Zambarbieri, et al., 1995). Finally, the gap effect regarding SRTs, which appears less pronounced for acoustically than for visually elicited prosaccades (Fendrich, et al., 1991;

Shafiq, et al., 1998; Taylor, et al., 1999; Zambarbieri, 2002), was investigated also for the first time in acoustically triggered antisaccades.

Constructively based on the results on Study I the same experiment was carried out with children with and without ADHD. One constriction of behavioural tests is that the measurement of the performance is the end product of information processing. EEG permits the measurement of brain activity – induced by task stimuli – before the performance takes place, e.g. an answer will be observable. Therefore, Study II measured along with the behavioural performance the brain activity. Functional brain imaging studies have shown that a distributed fronto-parietal network is more active when subjects perform antisaccades compared with prosaccades (McDowell, et al., 2008). The DLPFC activity seems to provide an inhibitory signal that precedes a correct antisaccade performance (Clementz, McDowell, & Stewart, 2001; Fitzgerald, et al., 2008;

McDowell, et al., 2005). Additionally, the ACC is relevant for the visual antisaccade performance (Brown, Goltz, Vilis, Ford, & Everling, 2006; Ford, et al., 2005; Gaymard, Ploner, et al., 1998; Polli, et al., 2005). Given that children with ADHD showed structural and functional changes in a fronto-subcortical network (Bush, Valera, & Seidman, 2005;

Dickstein, et al., 2006; Seidman, et al., 2005) it was anticipated that children with ADHD will generate more errors and altered brain activities in the antisaccade task compared to control subjects.

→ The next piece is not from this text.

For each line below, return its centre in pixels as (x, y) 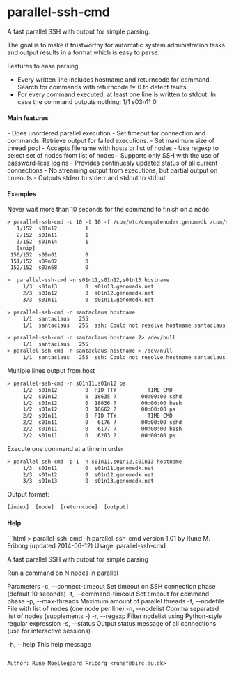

Finally, children have difficulties to generate a prosaccade with a preceding antisaccade (Hanisch, et al., 2006) or more generally, they have difficulties when mixed-saccade tasks were applied (O'Driscoll, et al., 2005). In adults a context effect was also detected on the behavioural (Barton, Greenzang, Hefter, Edelman, & Manoach, 2006;

Barton, Raoof, Jameel, & Manoach, 2006; Ethridge, Brahmbhatt, Gao, McDowell, &

Clementz, 2009) as well as on cortical level (Dyckman, et al., 2007). Blocked conditions are easier and do not add a third step to the inhibition of prepotent response and the execution of the appropriate eye movement: interpretation of the cue (Irving, Tajik-Parvinchi, Lillakas, Gonzalez, & Steinbach, 2009). In order to simplify the experiment for Study III a block design of the experiment was developed. It was assumed that through this design it will be possible to differentiate children with and without ADHD on the behavioural as well as on cortical level and, in doing so, to gain a differentiated view on damages of children with ADHD in the different modalities.